No mere crypto innovation
At the same time, stablecoin issuers have themselves become major participants in the global financial system. Some issuers are now among the largest buyers of US Treasury debt, reinforcing demand for dollar-backed assets while also extending the global reach of the dollar economy. This is one of the main reasons stablecoins are increasingly being viewed not just as a crypto innovation, but as a meaningful evolution in how money moves globally.
Initial security and trust concerns allayed
Concerns around security and trust were valid in the early days of the market. The lack of regulation and oversight created understandable scepticism, especially as parts of the wider digital asset industry became associated with speculation and high-risk behaviour. But we are in a very different era now and the market has matured enormously since those days.

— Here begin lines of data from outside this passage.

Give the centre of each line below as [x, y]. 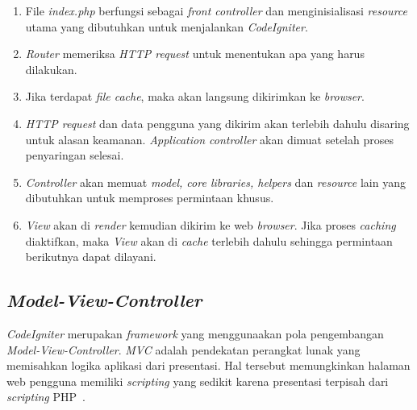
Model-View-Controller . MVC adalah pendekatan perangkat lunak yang [183, 349]
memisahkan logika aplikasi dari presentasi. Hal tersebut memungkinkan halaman [208, 365]
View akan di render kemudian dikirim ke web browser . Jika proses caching [211, 224]
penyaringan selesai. [75, 155]
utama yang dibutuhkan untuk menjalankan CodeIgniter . [167, 26]
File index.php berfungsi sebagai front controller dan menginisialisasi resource [217, 10]
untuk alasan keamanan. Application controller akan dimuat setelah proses [209, 139]
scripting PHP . [46, 397]
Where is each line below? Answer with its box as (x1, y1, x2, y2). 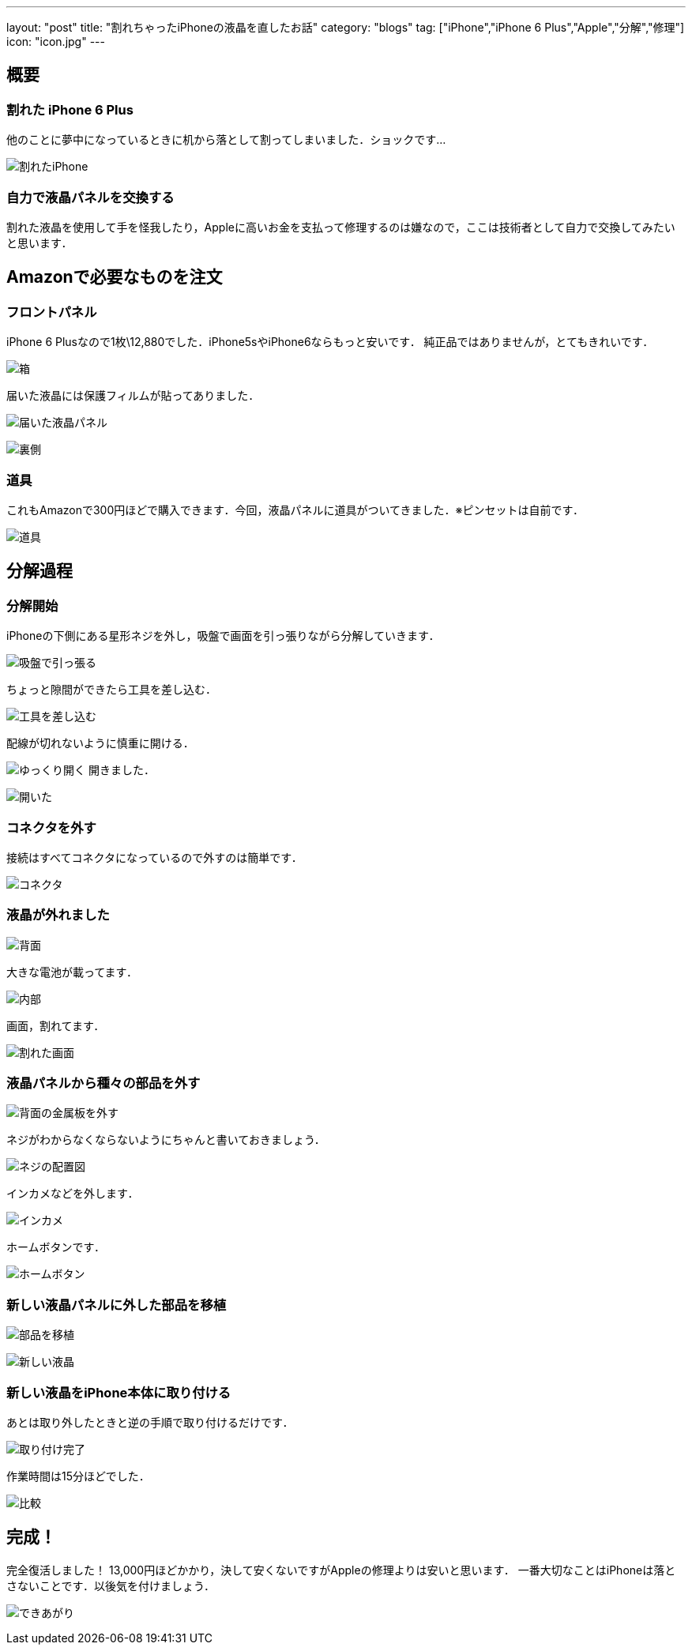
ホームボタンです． (6, 1240, 106, 1254)
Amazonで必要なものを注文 (6, 267, 223, 288)
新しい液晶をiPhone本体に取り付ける (6, 1384, 231, 1401)
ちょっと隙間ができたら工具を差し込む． (6, 683, 216, 697)
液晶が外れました (6, 907, 110, 923)
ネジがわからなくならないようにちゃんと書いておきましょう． (6, 1133, 325, 1147)
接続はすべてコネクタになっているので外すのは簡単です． (6, 850, 303, 864)
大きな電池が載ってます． (6, 965, 138, 979)
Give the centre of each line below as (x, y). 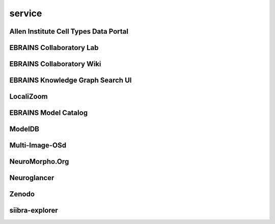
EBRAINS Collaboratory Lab (54, 48)
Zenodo (22, 194)
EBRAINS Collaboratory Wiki (55, 64)
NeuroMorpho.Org (39, 161)
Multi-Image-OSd (38, 145)
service (26, 13)
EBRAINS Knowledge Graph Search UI (71, 80)
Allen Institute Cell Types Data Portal (69, 31)
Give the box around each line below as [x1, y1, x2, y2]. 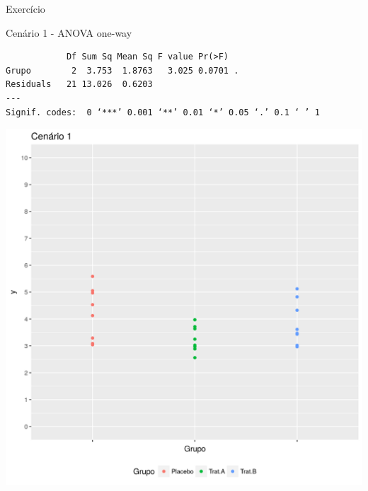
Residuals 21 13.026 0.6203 [6, 79, 153, 90]
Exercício [6, 1, 45, 16]
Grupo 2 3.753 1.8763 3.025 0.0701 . [6, 65, 239, 76]
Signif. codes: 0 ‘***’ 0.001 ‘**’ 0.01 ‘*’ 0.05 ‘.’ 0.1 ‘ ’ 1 [6, 107, 320, 117]
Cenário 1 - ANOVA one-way [6, 25, 132, 40]
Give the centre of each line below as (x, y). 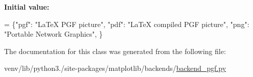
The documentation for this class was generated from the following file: (115, 51)
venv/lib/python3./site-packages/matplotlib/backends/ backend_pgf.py (115, 68)
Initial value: (27, 7)
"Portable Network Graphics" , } (54, 34)
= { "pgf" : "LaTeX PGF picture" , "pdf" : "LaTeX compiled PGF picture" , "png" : (127, 24)

Governments and regulators have introduced clearer frameworks, while issuers are expected to hold and disclose reserves that sufficiently back their stablecoins. Oversight has increased significantly, and the industry continues to evolve toward stronger protections and greater transparency.

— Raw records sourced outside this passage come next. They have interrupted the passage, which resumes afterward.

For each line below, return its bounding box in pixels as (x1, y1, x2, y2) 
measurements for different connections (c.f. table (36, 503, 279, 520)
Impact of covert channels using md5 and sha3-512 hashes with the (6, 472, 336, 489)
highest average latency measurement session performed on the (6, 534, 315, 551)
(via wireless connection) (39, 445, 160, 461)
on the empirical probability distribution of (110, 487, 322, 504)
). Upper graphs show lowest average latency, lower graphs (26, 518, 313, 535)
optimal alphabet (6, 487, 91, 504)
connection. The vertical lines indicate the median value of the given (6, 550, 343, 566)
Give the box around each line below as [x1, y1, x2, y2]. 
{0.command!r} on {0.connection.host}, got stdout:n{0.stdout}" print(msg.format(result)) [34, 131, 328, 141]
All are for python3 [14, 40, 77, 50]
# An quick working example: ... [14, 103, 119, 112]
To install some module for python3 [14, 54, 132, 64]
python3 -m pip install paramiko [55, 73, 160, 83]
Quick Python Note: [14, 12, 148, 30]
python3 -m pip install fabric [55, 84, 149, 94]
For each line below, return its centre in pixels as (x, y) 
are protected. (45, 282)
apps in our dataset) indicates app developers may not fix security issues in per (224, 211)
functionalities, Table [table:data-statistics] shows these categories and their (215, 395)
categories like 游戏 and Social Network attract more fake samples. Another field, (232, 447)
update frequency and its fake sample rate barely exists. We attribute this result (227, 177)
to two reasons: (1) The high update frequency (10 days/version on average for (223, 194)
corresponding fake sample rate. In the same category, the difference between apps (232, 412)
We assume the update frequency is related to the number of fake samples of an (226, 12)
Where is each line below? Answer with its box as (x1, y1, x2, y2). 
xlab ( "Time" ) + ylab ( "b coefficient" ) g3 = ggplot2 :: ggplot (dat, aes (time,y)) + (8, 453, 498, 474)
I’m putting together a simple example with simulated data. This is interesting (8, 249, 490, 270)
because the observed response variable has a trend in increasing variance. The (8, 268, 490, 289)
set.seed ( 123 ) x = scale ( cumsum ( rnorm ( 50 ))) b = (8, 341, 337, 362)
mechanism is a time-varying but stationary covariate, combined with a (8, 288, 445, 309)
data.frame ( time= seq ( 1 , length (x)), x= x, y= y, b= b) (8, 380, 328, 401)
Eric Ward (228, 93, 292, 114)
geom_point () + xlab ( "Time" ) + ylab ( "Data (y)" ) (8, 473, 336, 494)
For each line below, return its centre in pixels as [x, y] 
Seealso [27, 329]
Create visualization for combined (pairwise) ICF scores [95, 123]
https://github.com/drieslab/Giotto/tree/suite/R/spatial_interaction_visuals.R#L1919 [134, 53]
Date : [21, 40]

In parallel, the conversation around crypto itself has also shifted drastically. While early adoption was heavily driven by speculative use cases, stablecoins represent one of the clearest examples of blockchain technology solving a real-world problem. This amounts to a set of tangible use cases – i.e. businesses can settle cross-border payments faster, global payroll providers can pay freelancers and contractors more efficiently, internet platforms can move money internationally without relying on aging banking networks, and payment providers can reduce settlement times dramatically.
Stablecoins boost financial inclusion
Perhaps most importantly, stablecoins are creating financial access for people who were previously completely excluded from traditional banking systems. That’s the primary reason why adoption keeps accelerating. Unlike many previous fintech trends that experienced rapid hype cycles before slowing down, stablecoins are increasingly becoming embedded within the infrastructure of modern financial services. Banks, fintechs, payment providers, and internet platforms are all now actively exploring how stablecoins can improve the movement of money globally.

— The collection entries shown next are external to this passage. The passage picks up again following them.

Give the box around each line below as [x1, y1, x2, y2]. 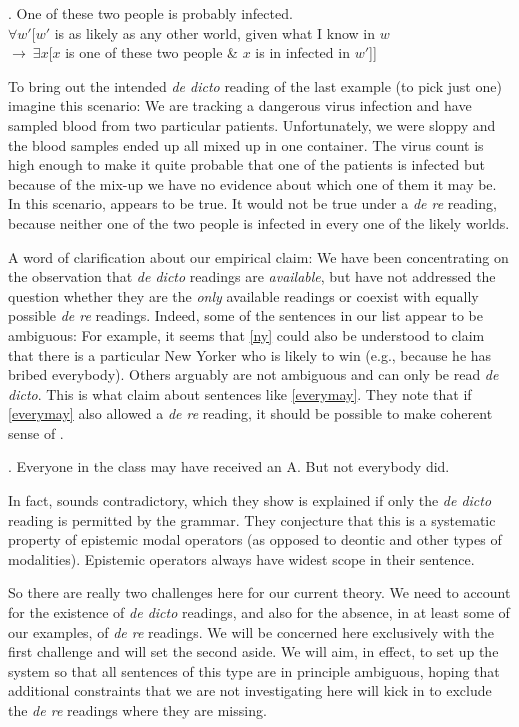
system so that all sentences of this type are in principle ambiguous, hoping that [8, 660, 500, 681]
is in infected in [255, 42, 350, 63]
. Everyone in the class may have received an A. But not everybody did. [8, 456, 450, 477]
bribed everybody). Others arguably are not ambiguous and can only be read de [8, 364, 499, 385]
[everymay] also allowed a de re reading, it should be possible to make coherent [8, 403, 493, 424]
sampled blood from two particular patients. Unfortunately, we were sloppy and [8, 114, 496, 135]
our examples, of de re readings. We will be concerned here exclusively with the [8, 621, 495, 642]
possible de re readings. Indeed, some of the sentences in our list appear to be [8, 305, 483, 326]
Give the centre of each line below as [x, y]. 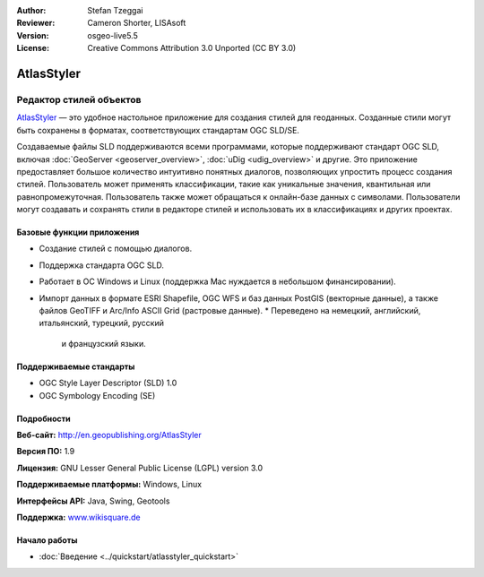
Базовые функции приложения [78, 232]
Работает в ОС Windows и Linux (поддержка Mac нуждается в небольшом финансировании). [217, 281]
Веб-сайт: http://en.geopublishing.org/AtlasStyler [109, 435]
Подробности [43, 418]
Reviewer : [36, 23]
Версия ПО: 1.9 [46, 452]
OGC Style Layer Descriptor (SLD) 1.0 [108, 383]
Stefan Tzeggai [115, 10]
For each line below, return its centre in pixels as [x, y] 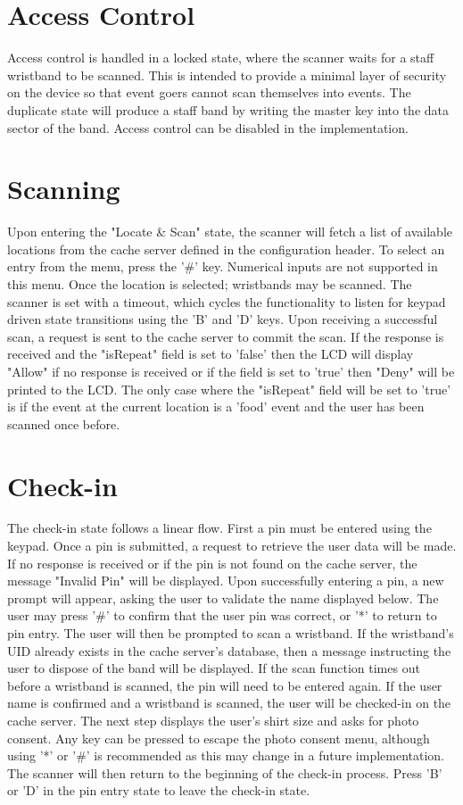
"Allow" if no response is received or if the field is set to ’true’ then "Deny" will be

The next phase of the stablecoin wave
As AI keeps evolving, AI agents and automated digital services will increasingly require payment capabilities of their own. Traditional bank accounts are poorly suited to this type of machine-focused economy. Whereas stablecoins can support real-time digital transactions at scale. The overlap of AI and stablecoins could prove to become one of the most defining shifts in fintech over the next decade.
For companies in this space, the opportunity is no longer merely about participating in the digital assets space. Instead, it is about helping build the infrastructure layer for a more connected global financial system. This is where we, at Noah, sit. Stablecoins alone are not enough.
The reason businesses can’t just move stablecoins around is that people still get paid, and pay, in their local currency through the payment methods they already use. Noah connects stablecoins to those local rails in each market, so a payout lands in a bank account, mobile wallet, or local payment method the recipient actually uses, in their own currency. That’s the missing piece: we combine stablecoin settlement with local payment rails in each region to move money internationally, faster and without relying on legacy systems like SWIFT.
Our broader vision reflects where the industry itself is heading – i.e. a financial system that is more accessible, more global, and built for the internet era, rather than the limitations of traditional banking infrastructure. The financial system is changing and stablecoins are no longer bystanders; they now sit at the very centre of that transformation.